Sieben Fallen verdienen Aufmerksamkeit. Erstens, direkte Roth-Beiträge fallen bei modifizierten AGI-Schwellenwerten aus (im Jahr 2025 etwa 150–165.000 $ für Ledige, 236–246.000 $ für Verheiratete); oberhalb der Grenze ist der Backdoor Roth – nicht abzugsfähige Beiträge in einen Traditional leisten und dann umwandeln – die Standardlösung, aber sie ist problematisch, wenn Sie ein steuerpflichtiges IRA-Guthaben haben, wegen der pro-rata-Regel. Zweitens, die Abzugsfähigkeit von Traditional IRA selbst fällt aus, wenn Sie (oder Ihr Ehepartner) durch einen betrieblichen Plan abgedeckt sind; Sie können immer noch Beiträge leisten, aber der Abzug kann teilweise oder null sein, was die Rechnung verändert. Drittens, die RMDs – obligatorische Mindestausschüttungen – gelten für Traditional IRAs ab 73 Jahren (steigt bis 2033 auf 75 Jahre), aber niemals für Roth IRAs während des Lebens des ursprünglichen Eigentümers; dies ist ein bedeutender Vorteil für Roth-Konten für Rentner mit hohen Guthaben, die das Einkommen nicht benötigen. Viertens, die 5-Jahres-Regel für Umwandlungen: Jede Roth-Umwandlung hat ihre eigene 5-Jahres-Frist, bevor der umgewandelte Kapitalbetrag straffrei unter 59½ Jahren entnommen werden kann.
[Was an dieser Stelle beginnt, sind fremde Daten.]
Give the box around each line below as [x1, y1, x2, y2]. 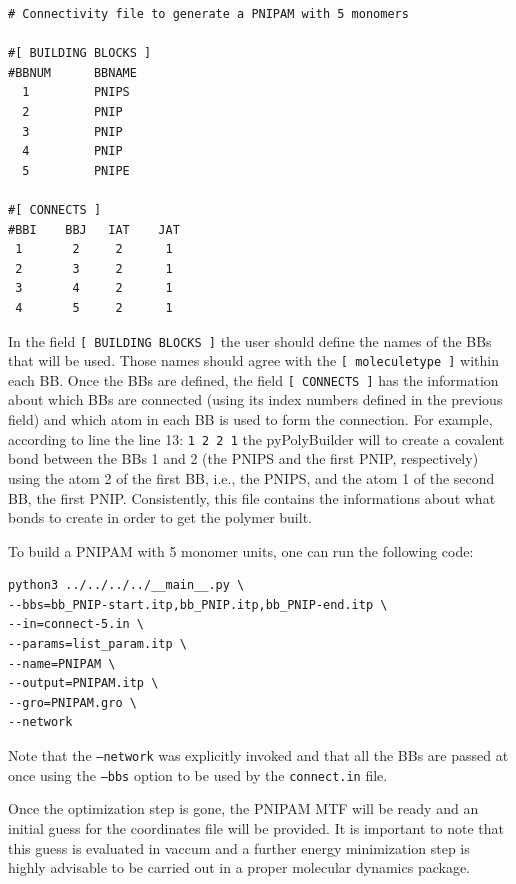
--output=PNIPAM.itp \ [8, 676, 159, 691]
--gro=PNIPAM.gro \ [8, 695, 137, 710]
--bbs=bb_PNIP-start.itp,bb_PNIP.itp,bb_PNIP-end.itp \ [8, 597, 388, 612]
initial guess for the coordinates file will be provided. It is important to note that [8, 817, 504, 838]
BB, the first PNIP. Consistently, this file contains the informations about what [8, 487, 496, 508]
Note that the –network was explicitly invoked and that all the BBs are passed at [8, 745, 509, 766]
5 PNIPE [22, 163, 130, 178]
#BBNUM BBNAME [8, 65, 137, 80]
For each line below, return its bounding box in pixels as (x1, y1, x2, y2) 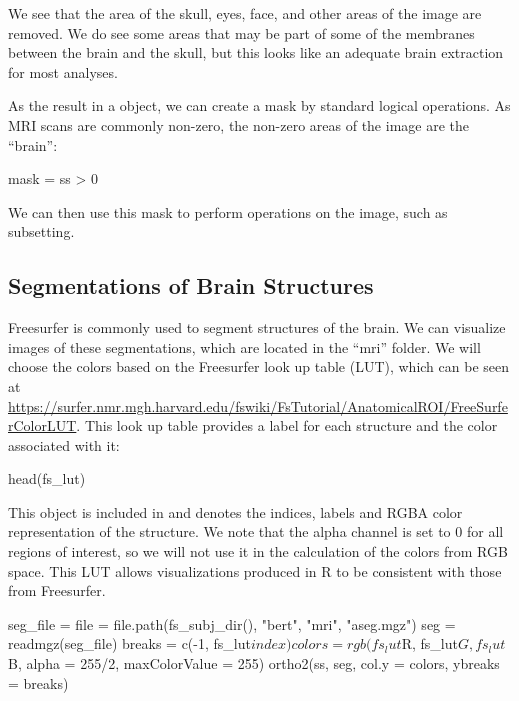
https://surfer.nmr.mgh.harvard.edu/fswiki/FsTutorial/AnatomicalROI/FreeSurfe (8, 395, 508, 416)
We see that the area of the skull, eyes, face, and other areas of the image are (8, 3, 482, 23)
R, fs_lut (401, 633, 458, 654)
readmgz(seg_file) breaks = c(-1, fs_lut (8, 633, 251, 654)
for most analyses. (8, 61, 118, 82)
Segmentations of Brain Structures (8, 270, 374, 301)
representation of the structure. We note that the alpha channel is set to (8, 521, 451, 542)
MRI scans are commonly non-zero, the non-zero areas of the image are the (8, 114, 469, 135)
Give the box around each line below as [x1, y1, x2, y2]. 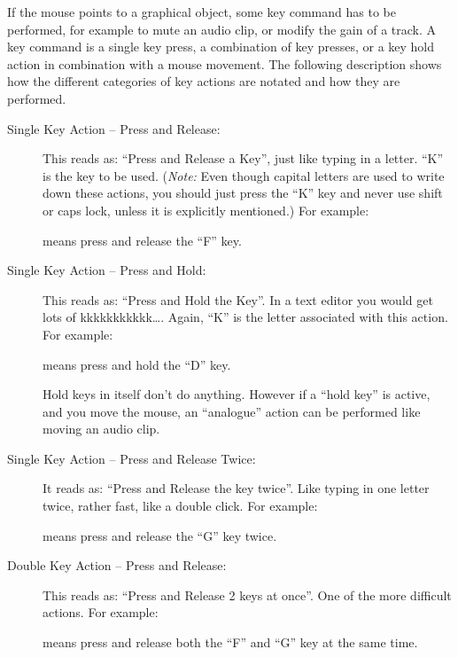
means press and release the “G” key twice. [43, 526, 277, 544]
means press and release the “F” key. [43, 231, 242, 249]
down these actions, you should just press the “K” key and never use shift [43, 184, 443, 202]
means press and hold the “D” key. [43, 355, 231, 373]
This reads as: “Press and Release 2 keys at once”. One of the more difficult [43, 585, 452, 604]
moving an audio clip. [43, 419, 160, 438]
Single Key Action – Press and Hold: [7, 261, 206, 279]
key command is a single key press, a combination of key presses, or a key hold [7, 37, 435, 56]
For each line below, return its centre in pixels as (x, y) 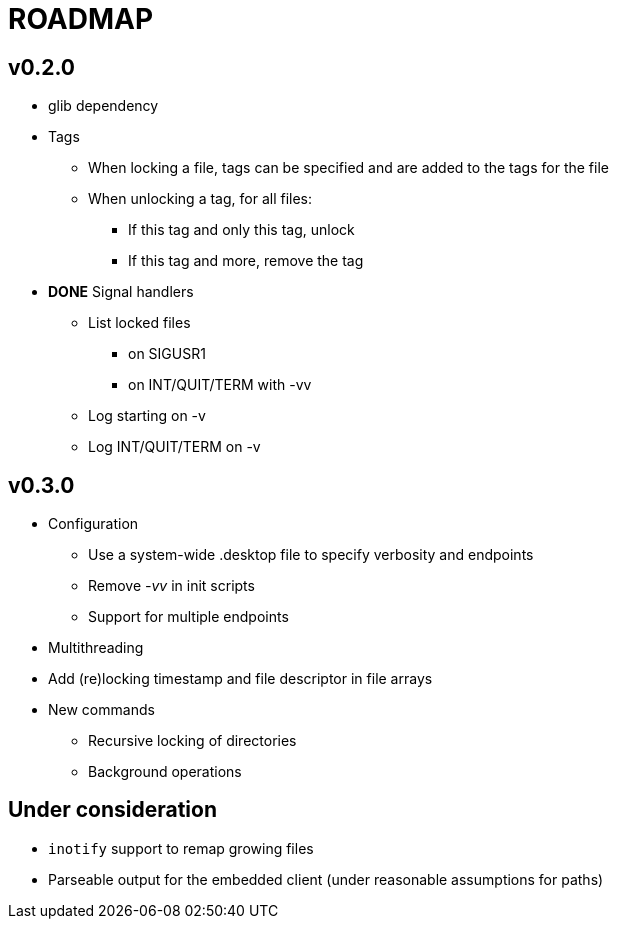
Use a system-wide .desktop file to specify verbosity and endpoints (311, 555)
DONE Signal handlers (121, 292)
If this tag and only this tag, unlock (241, 230)
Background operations (165, 772)
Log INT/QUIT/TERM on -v (174, 447)
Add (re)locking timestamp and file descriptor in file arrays (240, 679)
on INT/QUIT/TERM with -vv (220, 385)
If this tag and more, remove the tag (246, 261)
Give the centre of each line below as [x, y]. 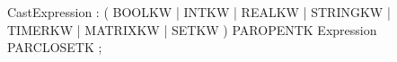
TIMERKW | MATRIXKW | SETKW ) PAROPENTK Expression [192, 29]
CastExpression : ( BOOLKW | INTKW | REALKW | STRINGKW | [199, 12]
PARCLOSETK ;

Fünftens, die Reihenfolgeregeln für vorzeitige Roth-Entnahmen (Zahlungen zuerst, dann Umwandlungen in FIFO-Reihenfolge, Gewinne zuletzt) sind nur vor dem 59. Lebensjahr relevant und entfallen danach. Sechstens, die Unsicherheit der zukünftigen Steuersätze ist das größte unbekannte – die Bundessteuersätze lagen 1980 bei bis zu 70 %, fielen 1988 auf 28 %, stiegen wieder auf 39,6 %, dann 37 %, und die geplante, aber noch nicht sichere Auslaufklausel des TCJA nach 2025. Siebtens, der Rechner geht von einem einzelnen Beitrag aus; über ein ganzes Berufsleben hinweg fallen Sie typischerweise in verschiedene Steuerklassen und profitieren von einer Strategie mit beiden Töpfen – teils Roth, teils Traditional –, sodass die Einkünfte im Ruhestand aus dem jeweils steuereffizientesten Konto des Jahres bezogen werden können.

Varianten & Kontext

Die Frage Roth gegen Traditional hat Analogien in jedem entwickelten Rentensystem. Im Vereinigten Königreich ist ein ISA der Nettobezahlungstopf (Beiträge aus bereits versteuertem Einkommen, alle Entnahmen steuerfrei) und ein SIPP (oder eine betriebliche Altersvorsorge) ist der Bruttobezahlungstopf (Beiträge steuerlich absetzbar, Entnahmen werden zum Grenzsteuersatz über den 25 % steuerfreien Sofortbetrag hinaus besteuert). Die gleiche Ungleichung t_now gegen t_ret treibt die Wahl an, mit der Besonderheit, dass der 25 % steuerfreie Sofortbetrag des SIPP einen strukturellen Vorteil bietet, der etwa einer Steuersatzsenkung von 5–10 Prozentpunkten bei der Entnahme entspricht. In Frankreich bietet der PER (Plan d'Épargne Retraite) ausdrücklich zwei Fächer: Das déductible-Fach verhält sich wie ein Traditional IRA (bei der Einzahlung absetzbar, bei der Entnahme besteuert), während das non-déductible-Fach wie ein Roth funktioniert (keine Abzugsfähigkeit, nur Kapitalertragssteuer auf die Gewinne, nicht auf das Kapital). Die Wahl hängt vom TMI (taux marginal d'imposition – Grenzsteuersatz) des Beitragszahlers heute im Vergleich zum erwarteten Zeitpunkt des Ruhestands ab. In Kanada ist der TFSA (Tax-Free Savings Account) das Roth-Analogon und der RRSP (Registered Retirement Savings Plan) das Traditional-Analogon, wobei der TFSA ein kleineres jährliches Limit, aber volle Liquidität und keine Auszahlungsbesteuerung hat. In allen vier Systemen gilt die universelle Regel: Wenn die aktuellen und die erwarteten Steuersätze im Ruhestand gleich sind, sind die beiden Kontotypen mathematisch identisch; das gesamte Spiel besteht darin, vorherzusagen, welcher Steuersatz höher sein wird, wenn das Geld ausgezahlt wird, und die Wahrscheinlichkeiten mit dem Sicherheitsaufschlag zu gewichten, den zinseszinsartige Erträge innerhalb eines Roth-ähnlichen Topfes bieten.